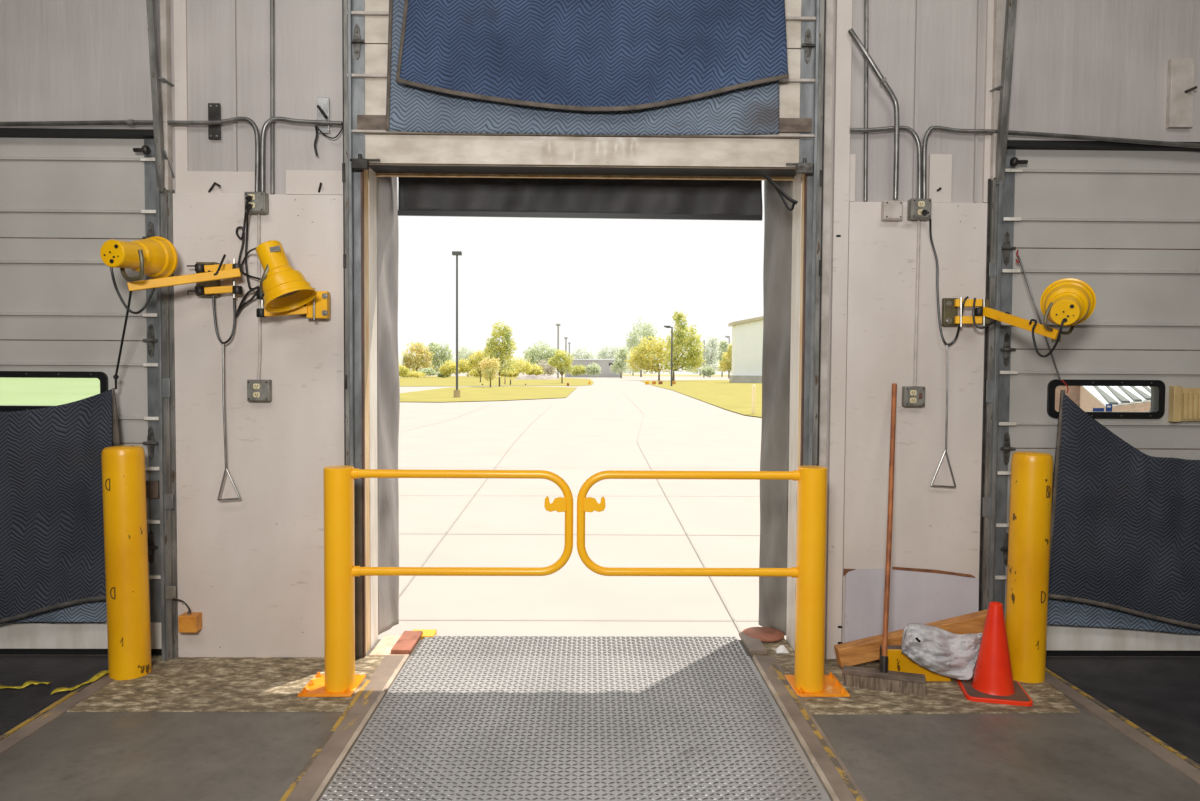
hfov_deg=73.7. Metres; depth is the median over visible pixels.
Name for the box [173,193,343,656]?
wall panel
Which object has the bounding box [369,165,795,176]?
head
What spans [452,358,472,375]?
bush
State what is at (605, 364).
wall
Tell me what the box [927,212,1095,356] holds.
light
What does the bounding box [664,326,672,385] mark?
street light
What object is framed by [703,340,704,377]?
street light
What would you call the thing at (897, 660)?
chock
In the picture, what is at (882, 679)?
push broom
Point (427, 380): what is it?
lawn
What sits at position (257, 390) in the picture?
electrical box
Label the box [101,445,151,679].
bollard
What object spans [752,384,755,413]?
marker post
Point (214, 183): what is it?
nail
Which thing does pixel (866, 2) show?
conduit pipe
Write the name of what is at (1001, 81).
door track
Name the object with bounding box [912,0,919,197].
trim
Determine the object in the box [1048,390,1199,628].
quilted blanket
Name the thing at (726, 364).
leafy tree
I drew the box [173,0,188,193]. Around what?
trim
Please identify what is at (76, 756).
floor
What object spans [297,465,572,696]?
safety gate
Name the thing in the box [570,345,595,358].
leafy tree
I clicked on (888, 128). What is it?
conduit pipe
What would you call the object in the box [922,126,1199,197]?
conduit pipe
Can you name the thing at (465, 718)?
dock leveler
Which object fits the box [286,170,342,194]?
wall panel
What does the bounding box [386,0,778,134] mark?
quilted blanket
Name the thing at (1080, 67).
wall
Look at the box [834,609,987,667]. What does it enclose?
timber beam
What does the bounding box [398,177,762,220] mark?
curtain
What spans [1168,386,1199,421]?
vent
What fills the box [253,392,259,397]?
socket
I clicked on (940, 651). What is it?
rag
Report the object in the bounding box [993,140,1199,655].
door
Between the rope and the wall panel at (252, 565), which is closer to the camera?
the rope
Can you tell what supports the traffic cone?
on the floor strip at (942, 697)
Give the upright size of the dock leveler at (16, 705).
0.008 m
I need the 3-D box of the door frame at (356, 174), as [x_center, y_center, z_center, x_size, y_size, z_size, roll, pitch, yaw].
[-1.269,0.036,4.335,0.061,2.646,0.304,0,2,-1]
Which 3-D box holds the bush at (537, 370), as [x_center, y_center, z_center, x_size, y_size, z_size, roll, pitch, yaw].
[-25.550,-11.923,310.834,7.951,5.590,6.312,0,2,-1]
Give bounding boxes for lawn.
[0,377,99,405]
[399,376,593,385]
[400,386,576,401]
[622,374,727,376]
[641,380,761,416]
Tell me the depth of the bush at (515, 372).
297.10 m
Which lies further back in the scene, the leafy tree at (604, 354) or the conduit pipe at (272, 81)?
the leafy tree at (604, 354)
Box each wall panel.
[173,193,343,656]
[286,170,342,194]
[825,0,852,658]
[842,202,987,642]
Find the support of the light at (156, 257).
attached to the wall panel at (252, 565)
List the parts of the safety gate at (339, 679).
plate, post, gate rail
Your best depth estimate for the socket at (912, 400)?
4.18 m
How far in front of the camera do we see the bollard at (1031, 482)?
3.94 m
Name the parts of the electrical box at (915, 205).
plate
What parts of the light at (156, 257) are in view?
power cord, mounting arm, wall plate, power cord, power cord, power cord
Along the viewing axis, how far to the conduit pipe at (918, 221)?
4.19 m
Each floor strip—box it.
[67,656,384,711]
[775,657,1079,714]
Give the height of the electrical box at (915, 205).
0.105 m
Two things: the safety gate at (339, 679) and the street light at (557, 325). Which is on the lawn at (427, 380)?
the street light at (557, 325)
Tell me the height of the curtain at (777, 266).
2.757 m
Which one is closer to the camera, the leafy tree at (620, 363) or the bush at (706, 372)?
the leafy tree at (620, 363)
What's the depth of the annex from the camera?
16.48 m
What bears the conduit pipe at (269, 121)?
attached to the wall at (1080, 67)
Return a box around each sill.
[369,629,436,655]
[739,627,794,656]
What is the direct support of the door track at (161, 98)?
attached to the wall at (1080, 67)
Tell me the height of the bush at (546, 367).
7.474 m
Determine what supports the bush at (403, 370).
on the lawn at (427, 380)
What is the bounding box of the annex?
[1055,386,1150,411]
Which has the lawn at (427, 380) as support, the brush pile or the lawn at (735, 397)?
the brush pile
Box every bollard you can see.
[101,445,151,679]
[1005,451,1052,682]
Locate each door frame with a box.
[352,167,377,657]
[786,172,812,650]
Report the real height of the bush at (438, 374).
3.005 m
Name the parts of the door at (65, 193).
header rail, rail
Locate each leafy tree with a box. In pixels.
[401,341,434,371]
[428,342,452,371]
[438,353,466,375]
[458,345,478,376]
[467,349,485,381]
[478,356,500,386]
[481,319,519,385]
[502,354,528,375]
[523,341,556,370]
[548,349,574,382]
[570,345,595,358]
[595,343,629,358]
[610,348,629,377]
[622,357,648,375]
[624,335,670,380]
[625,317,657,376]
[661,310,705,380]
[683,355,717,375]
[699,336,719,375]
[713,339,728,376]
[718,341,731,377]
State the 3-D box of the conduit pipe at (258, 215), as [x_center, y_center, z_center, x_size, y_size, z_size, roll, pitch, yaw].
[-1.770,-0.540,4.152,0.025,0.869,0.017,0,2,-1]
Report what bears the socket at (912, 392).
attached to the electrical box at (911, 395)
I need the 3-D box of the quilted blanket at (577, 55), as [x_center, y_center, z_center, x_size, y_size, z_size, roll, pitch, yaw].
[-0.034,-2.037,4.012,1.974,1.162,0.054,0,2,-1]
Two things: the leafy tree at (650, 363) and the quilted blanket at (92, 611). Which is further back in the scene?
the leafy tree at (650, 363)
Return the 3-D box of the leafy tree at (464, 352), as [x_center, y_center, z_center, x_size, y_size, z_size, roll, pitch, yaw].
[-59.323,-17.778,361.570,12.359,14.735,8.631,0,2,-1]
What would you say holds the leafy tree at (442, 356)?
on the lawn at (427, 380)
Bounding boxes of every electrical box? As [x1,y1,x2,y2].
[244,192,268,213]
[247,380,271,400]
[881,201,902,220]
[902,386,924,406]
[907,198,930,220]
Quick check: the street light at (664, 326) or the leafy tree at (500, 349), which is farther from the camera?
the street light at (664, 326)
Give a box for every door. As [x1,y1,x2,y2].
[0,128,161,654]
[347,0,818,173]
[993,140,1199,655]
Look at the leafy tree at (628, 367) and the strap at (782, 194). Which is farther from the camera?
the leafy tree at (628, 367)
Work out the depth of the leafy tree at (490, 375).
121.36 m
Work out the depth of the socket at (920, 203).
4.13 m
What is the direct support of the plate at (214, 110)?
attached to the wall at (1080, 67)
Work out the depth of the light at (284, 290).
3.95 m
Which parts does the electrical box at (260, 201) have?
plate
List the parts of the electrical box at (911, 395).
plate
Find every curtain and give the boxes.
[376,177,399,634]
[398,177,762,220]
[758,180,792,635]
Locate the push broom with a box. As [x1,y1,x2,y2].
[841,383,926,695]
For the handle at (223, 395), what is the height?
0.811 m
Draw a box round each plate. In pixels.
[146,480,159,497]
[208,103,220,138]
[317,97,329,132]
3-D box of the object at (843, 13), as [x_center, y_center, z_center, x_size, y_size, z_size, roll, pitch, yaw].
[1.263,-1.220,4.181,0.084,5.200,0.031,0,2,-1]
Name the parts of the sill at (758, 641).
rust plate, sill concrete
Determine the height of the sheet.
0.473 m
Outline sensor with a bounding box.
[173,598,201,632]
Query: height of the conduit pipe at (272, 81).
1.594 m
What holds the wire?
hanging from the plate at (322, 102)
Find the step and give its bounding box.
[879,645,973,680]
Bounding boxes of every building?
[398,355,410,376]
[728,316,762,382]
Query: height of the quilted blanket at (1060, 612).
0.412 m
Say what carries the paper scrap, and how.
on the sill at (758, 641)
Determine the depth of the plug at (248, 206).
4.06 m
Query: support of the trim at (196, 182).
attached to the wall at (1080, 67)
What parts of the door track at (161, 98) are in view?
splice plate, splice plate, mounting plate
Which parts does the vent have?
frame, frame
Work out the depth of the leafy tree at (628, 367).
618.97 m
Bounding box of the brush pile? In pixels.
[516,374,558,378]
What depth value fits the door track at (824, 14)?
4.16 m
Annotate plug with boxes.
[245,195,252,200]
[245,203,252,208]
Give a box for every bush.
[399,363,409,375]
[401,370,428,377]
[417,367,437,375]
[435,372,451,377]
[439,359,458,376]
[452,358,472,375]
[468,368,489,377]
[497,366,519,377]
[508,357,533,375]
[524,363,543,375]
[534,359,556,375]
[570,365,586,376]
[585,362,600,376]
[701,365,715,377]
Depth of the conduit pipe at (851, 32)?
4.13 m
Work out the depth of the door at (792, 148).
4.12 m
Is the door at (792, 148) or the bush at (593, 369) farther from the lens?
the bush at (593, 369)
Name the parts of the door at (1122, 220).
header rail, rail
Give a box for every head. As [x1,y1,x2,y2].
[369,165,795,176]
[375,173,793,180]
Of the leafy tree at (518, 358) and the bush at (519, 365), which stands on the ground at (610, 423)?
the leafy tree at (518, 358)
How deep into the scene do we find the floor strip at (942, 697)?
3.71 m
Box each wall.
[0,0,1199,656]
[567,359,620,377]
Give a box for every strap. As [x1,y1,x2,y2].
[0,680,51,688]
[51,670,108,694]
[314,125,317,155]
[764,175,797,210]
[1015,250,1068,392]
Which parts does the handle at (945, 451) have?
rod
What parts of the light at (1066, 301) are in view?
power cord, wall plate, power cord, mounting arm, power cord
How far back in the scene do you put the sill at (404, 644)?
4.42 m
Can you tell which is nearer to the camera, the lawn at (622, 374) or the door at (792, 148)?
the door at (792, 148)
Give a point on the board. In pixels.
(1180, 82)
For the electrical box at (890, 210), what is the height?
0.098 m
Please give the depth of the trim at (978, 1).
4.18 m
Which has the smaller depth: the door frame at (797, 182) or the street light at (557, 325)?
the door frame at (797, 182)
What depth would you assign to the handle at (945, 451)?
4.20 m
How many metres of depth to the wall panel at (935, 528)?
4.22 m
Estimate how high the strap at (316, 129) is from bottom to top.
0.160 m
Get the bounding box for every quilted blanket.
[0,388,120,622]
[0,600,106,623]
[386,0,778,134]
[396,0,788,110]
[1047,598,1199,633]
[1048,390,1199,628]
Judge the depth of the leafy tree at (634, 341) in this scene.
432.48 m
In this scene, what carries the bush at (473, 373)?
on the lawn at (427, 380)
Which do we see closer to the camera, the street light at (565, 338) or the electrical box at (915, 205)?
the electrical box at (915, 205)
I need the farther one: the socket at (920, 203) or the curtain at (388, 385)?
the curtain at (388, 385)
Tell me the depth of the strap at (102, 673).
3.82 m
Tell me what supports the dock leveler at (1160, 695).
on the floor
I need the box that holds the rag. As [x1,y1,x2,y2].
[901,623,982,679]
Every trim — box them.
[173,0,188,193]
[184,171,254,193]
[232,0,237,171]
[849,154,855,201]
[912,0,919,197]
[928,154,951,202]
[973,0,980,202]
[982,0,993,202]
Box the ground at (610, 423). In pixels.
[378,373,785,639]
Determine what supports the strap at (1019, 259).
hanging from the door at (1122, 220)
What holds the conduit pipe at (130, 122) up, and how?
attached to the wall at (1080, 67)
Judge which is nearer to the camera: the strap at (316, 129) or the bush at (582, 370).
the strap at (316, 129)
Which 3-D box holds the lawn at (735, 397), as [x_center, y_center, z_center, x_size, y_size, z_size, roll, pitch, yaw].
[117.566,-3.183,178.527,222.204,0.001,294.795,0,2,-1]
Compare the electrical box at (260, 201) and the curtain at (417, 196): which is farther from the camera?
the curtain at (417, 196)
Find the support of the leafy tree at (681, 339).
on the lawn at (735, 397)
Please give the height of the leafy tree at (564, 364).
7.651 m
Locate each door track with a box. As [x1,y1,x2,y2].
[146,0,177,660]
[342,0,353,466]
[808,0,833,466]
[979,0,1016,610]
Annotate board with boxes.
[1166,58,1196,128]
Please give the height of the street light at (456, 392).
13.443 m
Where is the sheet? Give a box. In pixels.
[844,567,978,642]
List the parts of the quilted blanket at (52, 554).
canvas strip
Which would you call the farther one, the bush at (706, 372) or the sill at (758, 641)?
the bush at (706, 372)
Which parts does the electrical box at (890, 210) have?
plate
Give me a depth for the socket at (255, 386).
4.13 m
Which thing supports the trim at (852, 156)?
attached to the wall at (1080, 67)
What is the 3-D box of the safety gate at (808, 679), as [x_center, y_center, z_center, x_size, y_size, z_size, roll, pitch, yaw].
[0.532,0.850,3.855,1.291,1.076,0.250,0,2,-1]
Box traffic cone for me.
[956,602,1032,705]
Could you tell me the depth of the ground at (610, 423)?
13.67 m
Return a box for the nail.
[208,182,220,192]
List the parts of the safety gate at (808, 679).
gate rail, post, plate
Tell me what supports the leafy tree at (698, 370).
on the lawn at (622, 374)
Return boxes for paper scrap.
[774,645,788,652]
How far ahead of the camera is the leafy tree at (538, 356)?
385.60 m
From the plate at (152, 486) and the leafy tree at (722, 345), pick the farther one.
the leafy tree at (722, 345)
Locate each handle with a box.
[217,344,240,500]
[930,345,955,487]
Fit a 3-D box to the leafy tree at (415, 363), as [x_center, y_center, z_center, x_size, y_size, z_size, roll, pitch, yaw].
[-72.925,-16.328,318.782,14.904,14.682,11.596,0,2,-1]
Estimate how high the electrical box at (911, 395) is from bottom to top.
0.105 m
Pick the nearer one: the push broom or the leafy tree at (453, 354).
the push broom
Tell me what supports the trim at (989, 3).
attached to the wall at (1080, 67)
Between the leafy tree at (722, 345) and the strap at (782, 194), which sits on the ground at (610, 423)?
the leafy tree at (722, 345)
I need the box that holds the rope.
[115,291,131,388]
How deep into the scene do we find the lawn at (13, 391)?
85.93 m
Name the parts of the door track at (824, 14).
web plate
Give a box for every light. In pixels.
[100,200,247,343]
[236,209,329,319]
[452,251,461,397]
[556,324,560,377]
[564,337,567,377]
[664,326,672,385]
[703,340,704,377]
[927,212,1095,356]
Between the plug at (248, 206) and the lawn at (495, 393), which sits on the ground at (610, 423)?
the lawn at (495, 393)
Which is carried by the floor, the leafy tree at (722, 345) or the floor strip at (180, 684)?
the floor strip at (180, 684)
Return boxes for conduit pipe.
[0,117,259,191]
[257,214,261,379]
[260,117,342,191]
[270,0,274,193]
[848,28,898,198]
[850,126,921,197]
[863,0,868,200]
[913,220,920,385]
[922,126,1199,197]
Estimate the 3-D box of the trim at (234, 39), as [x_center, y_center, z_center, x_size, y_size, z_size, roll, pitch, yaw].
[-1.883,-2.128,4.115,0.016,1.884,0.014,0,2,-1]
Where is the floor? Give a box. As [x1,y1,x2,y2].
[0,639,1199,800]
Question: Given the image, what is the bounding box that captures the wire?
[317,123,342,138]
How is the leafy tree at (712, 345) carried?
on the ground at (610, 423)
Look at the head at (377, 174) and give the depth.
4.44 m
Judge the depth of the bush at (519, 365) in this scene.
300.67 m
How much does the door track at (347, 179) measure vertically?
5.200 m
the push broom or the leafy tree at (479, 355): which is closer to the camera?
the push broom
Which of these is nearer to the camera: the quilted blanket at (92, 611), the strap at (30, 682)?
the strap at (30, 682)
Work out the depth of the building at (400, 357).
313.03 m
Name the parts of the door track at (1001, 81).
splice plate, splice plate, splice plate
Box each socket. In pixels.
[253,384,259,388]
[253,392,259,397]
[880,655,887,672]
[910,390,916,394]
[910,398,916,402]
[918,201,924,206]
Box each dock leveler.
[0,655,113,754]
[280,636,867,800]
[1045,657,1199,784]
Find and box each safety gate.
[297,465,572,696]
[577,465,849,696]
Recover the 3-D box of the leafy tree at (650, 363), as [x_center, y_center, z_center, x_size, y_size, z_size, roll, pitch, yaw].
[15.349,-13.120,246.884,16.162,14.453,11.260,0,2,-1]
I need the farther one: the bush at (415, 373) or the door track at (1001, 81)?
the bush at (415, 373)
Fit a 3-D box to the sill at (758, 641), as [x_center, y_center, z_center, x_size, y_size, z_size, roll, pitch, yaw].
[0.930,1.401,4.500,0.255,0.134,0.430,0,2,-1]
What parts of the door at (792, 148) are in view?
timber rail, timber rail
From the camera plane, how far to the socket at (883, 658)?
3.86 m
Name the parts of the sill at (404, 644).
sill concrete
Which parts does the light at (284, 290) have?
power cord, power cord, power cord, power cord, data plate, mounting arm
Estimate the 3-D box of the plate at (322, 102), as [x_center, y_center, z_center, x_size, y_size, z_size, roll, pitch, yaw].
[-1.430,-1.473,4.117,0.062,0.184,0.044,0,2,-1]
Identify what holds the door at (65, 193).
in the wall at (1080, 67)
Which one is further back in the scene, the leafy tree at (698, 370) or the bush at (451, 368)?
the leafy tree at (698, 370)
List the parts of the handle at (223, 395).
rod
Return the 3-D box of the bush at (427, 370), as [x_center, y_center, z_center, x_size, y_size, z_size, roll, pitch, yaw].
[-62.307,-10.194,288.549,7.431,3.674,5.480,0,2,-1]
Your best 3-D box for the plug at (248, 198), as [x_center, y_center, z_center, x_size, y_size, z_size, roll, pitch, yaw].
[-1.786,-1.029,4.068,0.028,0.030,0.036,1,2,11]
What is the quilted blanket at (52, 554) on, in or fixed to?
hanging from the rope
...
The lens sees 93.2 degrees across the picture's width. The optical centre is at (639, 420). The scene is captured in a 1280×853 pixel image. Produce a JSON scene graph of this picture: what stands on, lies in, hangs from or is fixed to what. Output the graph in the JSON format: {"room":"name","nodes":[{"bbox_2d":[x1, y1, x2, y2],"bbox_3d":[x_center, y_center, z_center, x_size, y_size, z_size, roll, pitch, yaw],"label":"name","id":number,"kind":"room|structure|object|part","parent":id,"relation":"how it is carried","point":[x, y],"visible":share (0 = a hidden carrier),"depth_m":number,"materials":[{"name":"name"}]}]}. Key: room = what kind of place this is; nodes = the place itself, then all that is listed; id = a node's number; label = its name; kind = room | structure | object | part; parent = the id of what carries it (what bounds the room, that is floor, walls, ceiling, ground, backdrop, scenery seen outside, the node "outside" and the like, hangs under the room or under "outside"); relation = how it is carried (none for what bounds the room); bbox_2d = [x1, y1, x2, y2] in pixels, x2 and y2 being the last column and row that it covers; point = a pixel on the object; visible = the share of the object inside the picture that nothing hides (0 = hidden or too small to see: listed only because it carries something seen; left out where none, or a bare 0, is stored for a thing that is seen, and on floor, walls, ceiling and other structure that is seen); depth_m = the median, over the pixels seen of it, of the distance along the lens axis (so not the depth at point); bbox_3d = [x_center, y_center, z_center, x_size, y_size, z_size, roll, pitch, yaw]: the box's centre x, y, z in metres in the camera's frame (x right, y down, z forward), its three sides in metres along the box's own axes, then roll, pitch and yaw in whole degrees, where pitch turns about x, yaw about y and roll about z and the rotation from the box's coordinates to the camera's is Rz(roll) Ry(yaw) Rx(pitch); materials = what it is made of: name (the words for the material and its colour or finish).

* Required action *
Reprint exactly the lines above that start at the one with "Which parts does the electrical box at (260, 201)" and end at the one with "[879,645,973,680]", keeping both and adding none.

* Answer to this task *
Which parts does the electrical box at (260, 201) have?
plate
List the parts of the electrical box at (911, 395).
plate
Find every curtain and give the boxes.
[376,177,399,634]
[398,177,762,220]
[758,180,792,635]
Locate the push broom with a box. As [x1,y1,x2,y2].
[841,383,926,695]
For the handle at (223, 395), what is the height?
0.811 m
Draw a box round each plate. In pixels.
[146,480,159,497]
[208,103,220,138]
[317,97,329,132]
3-D box of the object at (843, 13), as [x_center, y_center, z_center, x_size, y_size, z_size, roll, pitch, yaw].
[1.263,-1.220,4.181,0.084,5.200,0.031,0,2,-1]
Name the parts of the sill at (758, 641).
rust plate, sill concrete
Determine the height of the sheet.
0.473 m
Outline sensor with a bounding box.
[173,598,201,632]
Query: height of the conduit pipe at (272, 81).
1.594 m
What holds the wire?
hanging from the plate at (322, 102)
Find the step and give its bounding box.
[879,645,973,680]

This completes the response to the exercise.